Items from a dataset

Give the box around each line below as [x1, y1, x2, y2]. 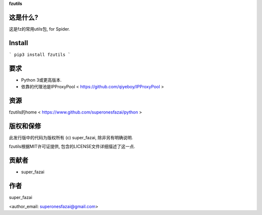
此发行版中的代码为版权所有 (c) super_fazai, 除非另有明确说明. [9, 134, 133, 140]
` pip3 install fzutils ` [9, 51, 71, 57]
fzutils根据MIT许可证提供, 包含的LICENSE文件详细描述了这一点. [9, 144, 135, 149]
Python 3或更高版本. [21, 77, 62, 83]
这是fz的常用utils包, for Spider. [9, 26, 70, 32]
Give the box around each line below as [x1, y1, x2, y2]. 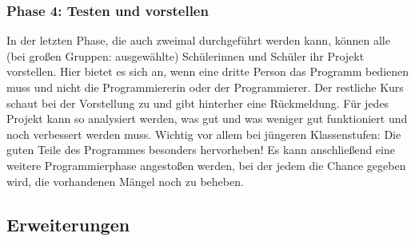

◆ What is required
Reproduce every line above word for word; no images.

◆ Your solution
Give the box around each line below as [x1, y1, x2, y2]. 
此发行版中的代码为版权所有 (c) super_fazai, 除非另有明确说明. [9, 134, 133, 140]
` pip3 install fzutils ` [9, 51, 71, 57]
fzutils根据MIT许可证提供, 包含的LICENSE文件详细描述了这一点. [9, 144, 135, 149]
Python 3或更高版本. [21, 77, 62, 83]
这是fz的常用utils包, for Spider. [9, 26, 70, 32]
Give the box around each line below as [x1, y1, x2, y2]. 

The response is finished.